Но Игната вовсе не это заботило, и, едва переступив порог, он забушевал:
— Спотыкаемся мы. Теперь бы в гору подниматься, ан нет: обкрадываем землю, обкрадываем самих себя. И все по одной причине: не мое, не родное, значит, давай руби, разбазаривай, изничтожай… Конечно, вроде бы чужое, а поглядеть: ведь наше… и губим. А схлынет военная лихорадка — тужить будем.
— Пошто, сваток, гуторишь? Не пойму, кого какая лихоманка трясет. Мы вот с Аннушкой кумекаем о свадьбе Алешки с Верочкой. Ведь приспичило…
— Само собой, — отмахнулся Игнат. — Но горячку пороть не след… Ну, посуди сам: какая может быть свадьбы, когда они на фронте и врага еще надо доконать. Я о другом пекусь. Ну, скажи, на что это похоже?.. Сады рубим, старый оголили, так за новый взялись. Нет бы ограничиться одним кустарником, шут с ним, куда ни шло, так запрета не дали, взялись и за яблони, за груши, за белые березы…
— Топиться нечем, — посомневался Митяй, хотя его и раньше, еще прошлой зимой, коробило, когда уничтожали яблони в артельных садах. Он уже порывался однажды схлестнуться из–за этих яблонь с председателем колхоза Лукичом, да толку никакого, лишь себе навредил, вызвав недовольство председателя. Из района на машинах нагрянули за дровами, деревья–то дармовые… Пытался пожаловаться в милицию, не помогло. Оказывается, распоряжение рубить сады было дано РИКом, председателем Шурыгиным… — Вот те и жалуйся! А на кого и кому? — развел руками Митяй, разделяя, конечно, гнев Игната.
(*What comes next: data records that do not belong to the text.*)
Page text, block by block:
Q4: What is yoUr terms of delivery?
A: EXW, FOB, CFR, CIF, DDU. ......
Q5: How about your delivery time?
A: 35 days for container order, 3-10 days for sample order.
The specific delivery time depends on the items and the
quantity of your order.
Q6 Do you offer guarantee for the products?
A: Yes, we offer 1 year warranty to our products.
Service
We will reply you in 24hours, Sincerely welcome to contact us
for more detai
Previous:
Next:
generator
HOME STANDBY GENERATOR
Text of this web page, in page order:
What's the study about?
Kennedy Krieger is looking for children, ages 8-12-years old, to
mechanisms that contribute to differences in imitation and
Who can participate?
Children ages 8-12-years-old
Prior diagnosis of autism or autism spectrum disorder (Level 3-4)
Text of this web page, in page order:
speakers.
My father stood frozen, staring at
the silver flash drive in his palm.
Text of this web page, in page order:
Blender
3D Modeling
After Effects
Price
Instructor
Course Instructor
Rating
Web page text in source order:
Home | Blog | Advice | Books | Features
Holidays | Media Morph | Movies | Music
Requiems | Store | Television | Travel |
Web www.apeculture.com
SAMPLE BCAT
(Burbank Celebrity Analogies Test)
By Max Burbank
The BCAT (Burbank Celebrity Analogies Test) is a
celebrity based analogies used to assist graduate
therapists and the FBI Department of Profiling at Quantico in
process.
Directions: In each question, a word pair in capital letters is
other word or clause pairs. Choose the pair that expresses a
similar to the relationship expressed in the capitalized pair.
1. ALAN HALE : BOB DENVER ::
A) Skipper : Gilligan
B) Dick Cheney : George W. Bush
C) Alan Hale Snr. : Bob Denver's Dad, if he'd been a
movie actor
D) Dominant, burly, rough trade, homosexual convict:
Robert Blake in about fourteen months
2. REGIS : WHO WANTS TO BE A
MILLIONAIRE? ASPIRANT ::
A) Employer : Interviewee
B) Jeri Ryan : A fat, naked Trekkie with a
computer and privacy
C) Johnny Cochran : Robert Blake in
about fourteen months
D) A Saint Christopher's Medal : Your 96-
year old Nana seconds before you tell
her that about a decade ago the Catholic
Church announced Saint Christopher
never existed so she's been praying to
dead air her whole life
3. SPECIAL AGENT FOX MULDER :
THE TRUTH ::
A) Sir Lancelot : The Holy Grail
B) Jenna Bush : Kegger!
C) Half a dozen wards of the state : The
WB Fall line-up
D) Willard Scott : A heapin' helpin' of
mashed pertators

— Значит, будем сидеть сложа руки и потакать безобразиям?
— Временно это, по случаю бедствия войны, когда и с хлебом и с дровами туго.
— А потом?
— Потом посадим саженцы, года через три–четыре будут плодоносить молодые деревья.
— Не тешь себя, сваток. Что упадет, то не встанет. Когда–то ждать, а пока можно защитить и остатние деревья.
— Каким манером?
— Запрет наложить. Вплоть до привлечения к суду.
Митяй почесал за ухом.
— Но ведь топиться надо, обогреваться. Не будешь в стылых да промерзших избах зимовать. Надо входить в положение.
— Какое положение? — не переставал кипеть Игнат. — Ты срубил хоть одно дерево? Срубил, спрашиваю?
— Ну, а ежели бы срубил, то и меня в суд потянешь? Хорош сваток!
— То–то и оно, что твоя рука не поднимется с топором на яблоню. А почему другие произвол учиняют? Почему из района едут рубить? Кто им давал право? Кто? Ты же топишься кизяками. Хоть и вонюч дым, а глотаешь… Да и прикинь в уме. Какие у нас на Фонталке залежи торфа! Всю область можно отопить! Так вместо торфа подавай им полешки сухие, чтоб в печи потрескивало да пламя играло. Я им поиграю! Провалиться мне на этом месте, ежели не наведу порядок.
— Как его навести, сваток? — участливо спросил Митяй. — В чем нужна моя подмога?
— Давай сообща, — проговорил Игнат, присаживаясь к столу.
Скоро они пили чай, обливаясь потом, Игнат расстегнул ворот рубашки, оголив волосатую грудь. А Митяй накинул себе на грудь полотенце, то и дело вытирал лицо, шею.
Посидели молча.
— Ну и что надумал? — приподымал голову Митяй.
Игнат уклончиво качал головой и от мучимых раздумий то и дело отпыхивался.
В тот вечер они многое перебрали в уме: то собирались жаловаться районным властям, то порывались добровольно караулить сад, чтобы сберечь оставшиеся яблони от порубки…
— Обратаем. Взнуздать надо ретивых и охочих до обчественных полешек, — уходя домой, ворчал Игнат.
— Мы им учиним оказию, учиним, — поддакивал Митяй, провожая до калитки свата.